Entries taken from a collection:
--

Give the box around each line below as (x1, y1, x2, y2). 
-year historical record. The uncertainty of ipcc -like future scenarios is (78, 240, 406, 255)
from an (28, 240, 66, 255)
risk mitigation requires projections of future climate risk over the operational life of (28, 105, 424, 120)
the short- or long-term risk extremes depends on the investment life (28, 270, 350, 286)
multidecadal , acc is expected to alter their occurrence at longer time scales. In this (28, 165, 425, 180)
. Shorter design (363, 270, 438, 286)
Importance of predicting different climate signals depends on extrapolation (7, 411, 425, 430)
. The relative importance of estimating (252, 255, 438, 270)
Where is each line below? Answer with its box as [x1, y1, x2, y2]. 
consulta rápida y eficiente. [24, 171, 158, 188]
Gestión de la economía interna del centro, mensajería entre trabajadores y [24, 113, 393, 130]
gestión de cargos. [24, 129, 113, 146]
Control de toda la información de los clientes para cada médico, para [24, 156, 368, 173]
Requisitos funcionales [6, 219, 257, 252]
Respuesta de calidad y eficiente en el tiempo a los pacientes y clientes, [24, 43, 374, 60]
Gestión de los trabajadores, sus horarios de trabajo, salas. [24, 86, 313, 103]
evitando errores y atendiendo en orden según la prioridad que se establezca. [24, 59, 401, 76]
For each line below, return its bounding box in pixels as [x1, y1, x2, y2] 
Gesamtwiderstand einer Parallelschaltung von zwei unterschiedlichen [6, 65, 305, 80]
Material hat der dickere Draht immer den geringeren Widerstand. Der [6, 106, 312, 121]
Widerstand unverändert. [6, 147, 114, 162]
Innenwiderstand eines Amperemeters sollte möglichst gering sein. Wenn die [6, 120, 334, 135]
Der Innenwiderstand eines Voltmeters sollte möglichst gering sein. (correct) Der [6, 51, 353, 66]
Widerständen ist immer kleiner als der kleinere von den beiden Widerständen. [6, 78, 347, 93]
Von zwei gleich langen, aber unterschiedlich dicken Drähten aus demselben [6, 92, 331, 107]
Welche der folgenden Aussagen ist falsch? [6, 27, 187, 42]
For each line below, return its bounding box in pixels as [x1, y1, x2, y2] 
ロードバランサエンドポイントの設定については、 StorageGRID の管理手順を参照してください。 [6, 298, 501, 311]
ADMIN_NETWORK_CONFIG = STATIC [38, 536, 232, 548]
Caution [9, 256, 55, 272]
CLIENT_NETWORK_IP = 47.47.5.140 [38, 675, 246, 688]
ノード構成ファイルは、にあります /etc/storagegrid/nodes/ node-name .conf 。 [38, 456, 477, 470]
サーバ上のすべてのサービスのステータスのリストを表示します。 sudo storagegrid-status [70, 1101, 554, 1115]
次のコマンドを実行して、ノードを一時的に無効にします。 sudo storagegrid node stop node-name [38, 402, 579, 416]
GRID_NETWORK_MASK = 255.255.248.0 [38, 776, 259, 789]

--

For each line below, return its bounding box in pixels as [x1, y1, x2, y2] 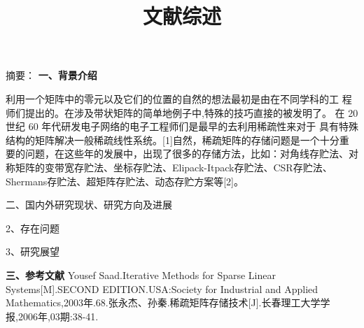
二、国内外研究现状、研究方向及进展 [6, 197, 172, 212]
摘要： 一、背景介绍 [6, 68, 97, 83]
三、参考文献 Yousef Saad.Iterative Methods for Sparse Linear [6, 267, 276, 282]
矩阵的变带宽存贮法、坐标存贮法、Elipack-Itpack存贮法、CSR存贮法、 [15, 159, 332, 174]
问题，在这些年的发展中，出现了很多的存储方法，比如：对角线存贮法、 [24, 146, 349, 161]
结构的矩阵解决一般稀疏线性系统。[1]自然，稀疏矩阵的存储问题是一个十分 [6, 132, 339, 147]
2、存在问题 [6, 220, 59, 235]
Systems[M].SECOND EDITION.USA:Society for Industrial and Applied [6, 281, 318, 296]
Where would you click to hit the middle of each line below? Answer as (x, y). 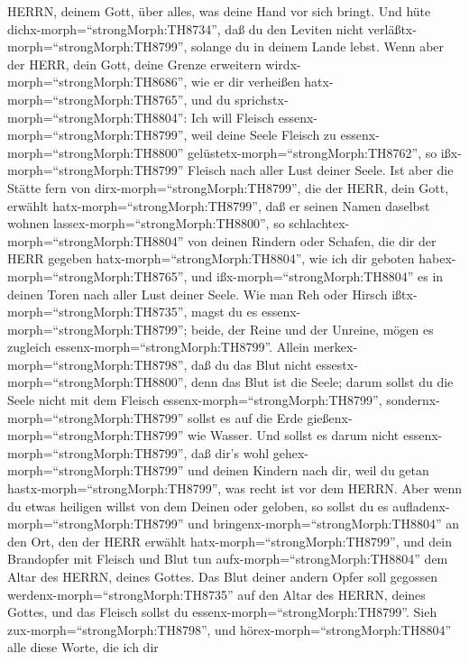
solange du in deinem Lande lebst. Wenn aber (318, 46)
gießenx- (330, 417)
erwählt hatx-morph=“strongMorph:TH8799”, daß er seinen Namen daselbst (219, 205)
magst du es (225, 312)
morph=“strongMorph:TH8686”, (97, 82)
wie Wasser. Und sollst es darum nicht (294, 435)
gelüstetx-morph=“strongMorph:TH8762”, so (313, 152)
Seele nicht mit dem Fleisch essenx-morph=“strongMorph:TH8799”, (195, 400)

--

» **TASK GOAL**
Count how many lines of the entries contain the word "zwei"; only the number should appear in the reply.

» **ANSWER SPACE**
2